Пять замков, двое незнакомцев (Яков Маков общался с членами по партийной линии, собирая взносы и парадоксально имея репутацию «левого»).
Вопрос:
— Где жених? Ответ:
— Ничего не знаю. (Юморист — тертый орешек.)
Митя рассеянно устранил его, прошелся по пустынным респектабельным комнатам, хозяин с Никитой — неотвязные бубнящие тени, но он не помнил о них, остановился у окна… лучезарный, блаженный, масонский… мерзкое кладбище.
— Он был здесь.
— Это допрос?
— Товарищ Маков, — взмолился Никита, — вот мое удостоверение. Нам просто нужен старый друг детства Евгений Романович Вэлос.
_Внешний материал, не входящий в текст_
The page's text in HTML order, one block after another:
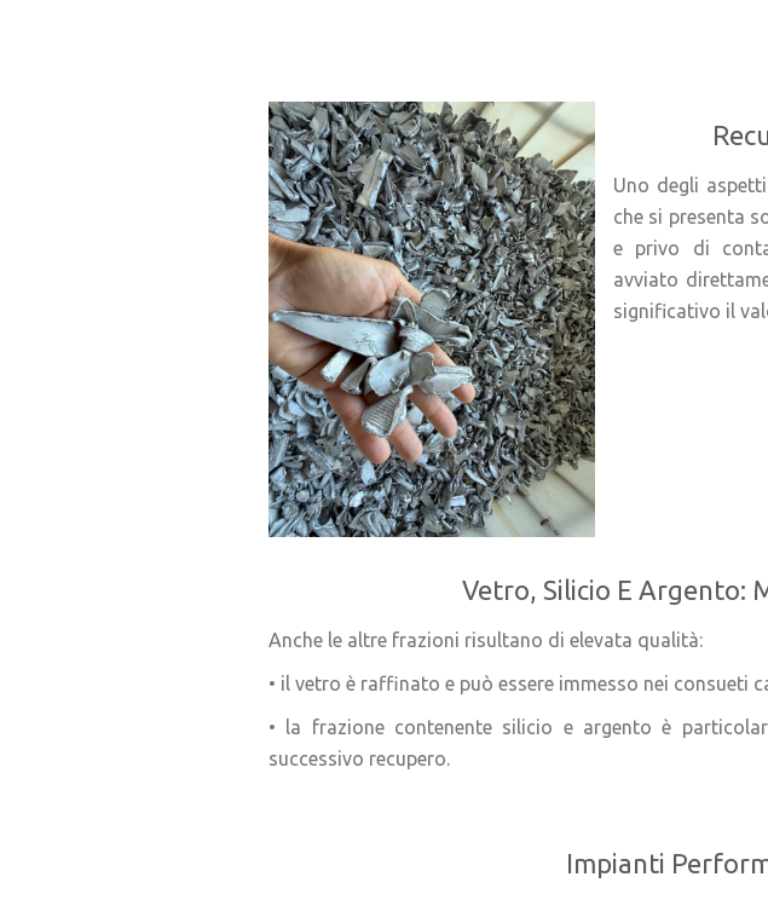
Uno degli
che si presenta
e privo di
avviato
significativo il
Vetro, Silicio E Argento:
Anche le altre frazioni risultano di elevata qualità:
• il vetro è raffinato e può essere immesso nei consueti
• la frazione contenente silicio e argento è
successivo recupero.
Impianti
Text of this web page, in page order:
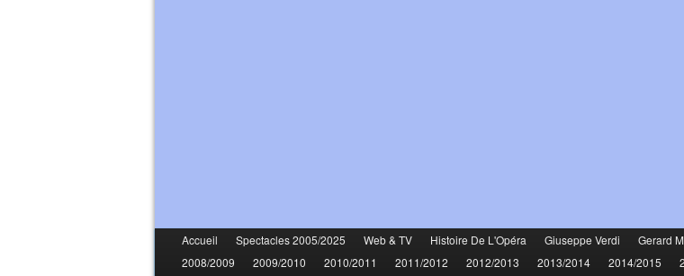
Accueil Spectacles 2005/2025 Web & TV Histoire De L'Opéra Giuseppe Verdi Gerard
2008/2009
2009/2010 2010/2011 2011/2012 2012/2013 2013/2014 2014/2015
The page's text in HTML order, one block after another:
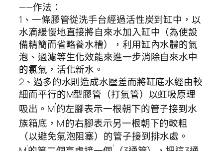
——作法：
1、一條膠管從洗手台經過活性炭到缸中，以
水滴緩慢地直接將自來水加入缸中（為使設
備精簡而省略養水槽），利用缸內水體的氣
泡、過濾等生化效能來進一步消除自來水中
的氯氣，活化新水。
2、過多的水則造成水壓差而將缸底水經由較
細而平行的M型膠管（打氣管）以虹吸原理
吸出。M’的左腳表示一根朝下的管子接到水
族箱底，M’的右腳表示另一根朝下的較粗
（以避免氣泡阻塞）的管子接到排水處。
’ ’
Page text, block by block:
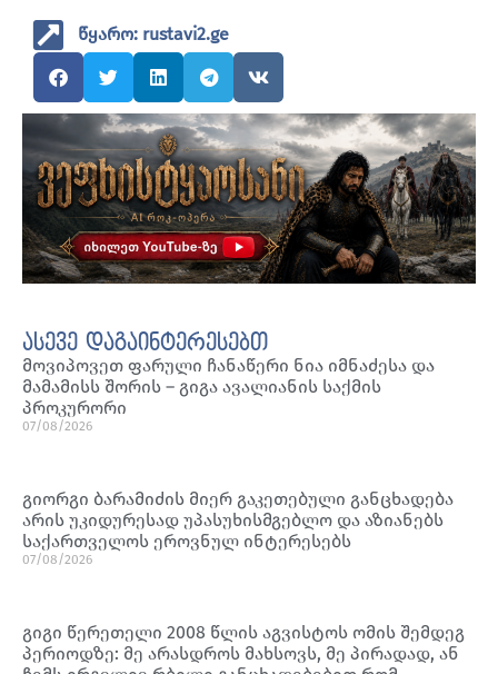
წყარო: rustavi2.ge
ასევე დაგაინტერესებთ
მოვიპოვეთ ფარული ჩანაწერი ნია იმნაძესა და
მამამისს შორის – გიგა ავალიანის საქმის
პროკურორი
07/08/2026
გიორგი ბარამიძის მიერ გაკეთებული განცხადება
არის უკიდურესად უპასუხისმგებლო და აზიანებს
საქართველოს ეროვნულ ინტერესებს
07/08/2026
გიგი წერეთელი 2008 წლის აგვისტოს ომის შემდეგ
პერიოდზე: მე არასდროს მახსოვს, მე პირადად, ან
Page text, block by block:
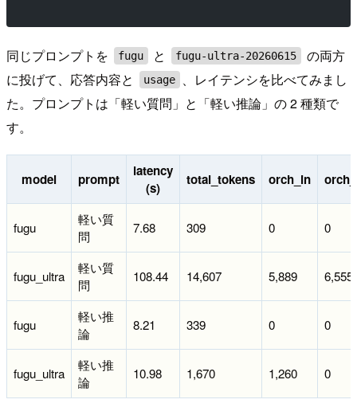
同じプロンプトを fugu と fugu-ultra-20260615
の両方
に投げて、応答内容と
usage
、レイテンシを比べてみまし
た。プロンプトは「軽い質問」と「軽い推論」の 2 種類で
す。
model prompt
latency
(s)
total_tokens orch_in
fugu
軽い質
問
7.68 309 0 0
fugu_ultra
軽い質
問
108.44 14,607 5,889 6,555
fugu
軽い推
論
8.21 339 0 0
fugu_ultra
軽い推
論
10.98 1,670 1,260 0
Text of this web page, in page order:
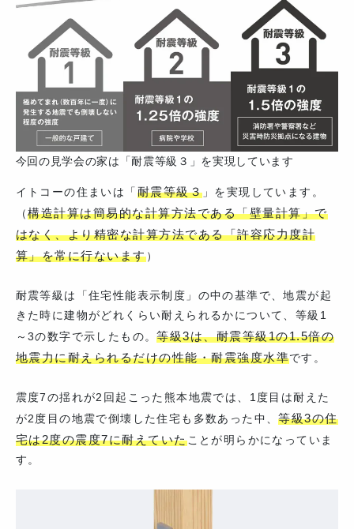
今回の見学会の家は「耐震等級３」を実現しています
イトコーの住まいは「 耐震等級３ 」を実現しています。
（構造計算は簡易的な計算方法である「壁量計算」で
はなく、より精密な計算方法である「許容応力度計
算」を常に行ないます）
耐震等級は「住宅性能表示制度」の中の基準で、地震が起
きた時に建物がどれくらい耐えられるかについて、等級1
～3の数字で示したもの。等級3は、耐震等級1の1.5倍の
地震力に耐えられるだけの性能・耐震強度水準です。
震度7の揺れが2回起こった熊本地震では、1度目は耐えた
が2度目の地震で倒壊した住宅も多数あった中、等級3の住
宅は2度の震度7に耐えていたことが明らかになっていま
す。
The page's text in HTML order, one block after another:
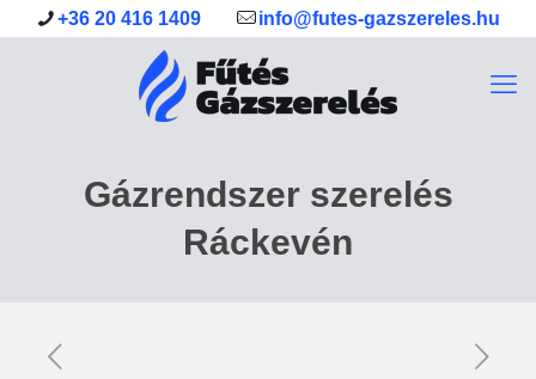
+36 20 416 1409 info@futes-gazszereles.hu
Gázrendszer szerelés
Ráckevén
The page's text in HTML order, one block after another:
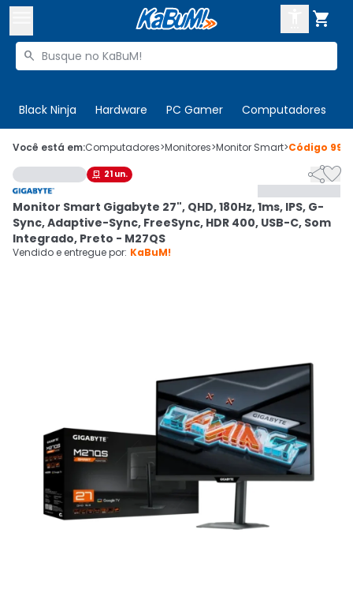

Buscar produtos

Black Ninja Hardware PC Gamer Computadores
 Olá. Acesse sua conta
 Departamentos
Cupons
Mais Vendidos
CADASTRE-SE
Você está em:Computadores>Monitores>Monitor Smart>Código
 21 un. 
Monitor Smart Gigabyte 27", QHD, 180Hz, 1ms, IPS, G-
Sync, Adaptive-Sync, FreeSync, HDR 400, USB-C, Som
Integrado, Preto - M27QS
Vendido e entregue por: KaBuM!

— А зачем вам нужен старый друг вашего детства?
— Чтобы его убить.
— Остроумно! — Яков Маков повеселел. — Очень остроумно — убить детство. Шерше ля фам? Видел и скажу…
— Он шутит, — объяснил Никита. — Нам просто нужно поговорить.
— И только-то? А настроили было на трагедию. Но, разумеется, все кончится разговорами. Здесь все всегда кончается ничем.
— Не всегда! — Митя отвернулся от православного праха, от масонского ада. — На этой земле была и трагедия.
— Оптимистическая? — Яков Маков окончательно осмелел и развеселился. — Уж после нее-то точно ничего нет и не будет. Народ-богоносец принес свою ношу — сатану.
— Он принес себя в жертву. В жертву выбирается возлюбленное.
— Не смешите! Не избранный агнец, а стадо баранов пожертвовало Богом.
— Нет. Бога убили не мы, — сказал Митя и пошел вон из вавилонской башни.
Хозяин крикнул, засмеявшись:
— Не переживайте, Бога нет! И жениха вашего, должно быть, уже нет!
— Где его нет?
— На Садовой-Кудринской, тринадцать, квартира три.
Ничего нет в бледном лучезарном аду, только свист бичей, и никого не разбудит походное пенье трубы.
Между тем трое на Садовой-Кудринской — хозяин, левый и правый — находились под впечатлением («От чего лечит твой доктор?» — «Он специалист по душевным болезням». — «Возвращает утраченные души?» — «Скорее, излечивает от этой иллюзии». — «Душа — иллюзия?» — «Так легче. Ничего не болит». — «Да, но каким образом?» — «Энергия загадочного происхождения. Возможно, он использует заложенный в природе инстинкт смерти, энтропию, стремление в ничто». — «Черт возьми! Как сказали бы в свое время, сжигая доктора на аутодафе: использует силы ада». — «Отрадная картинка». — «Однако доктор нужен здесь: у него много работы». — «И невеста». — «Странная невеста. А ты его не боишься?» — «Побаиваюсь. Смерть надо полюбить больше жизни, говорит он». — «Ну и как, полюбил?» — «Нет. Пока нет»). Звонок.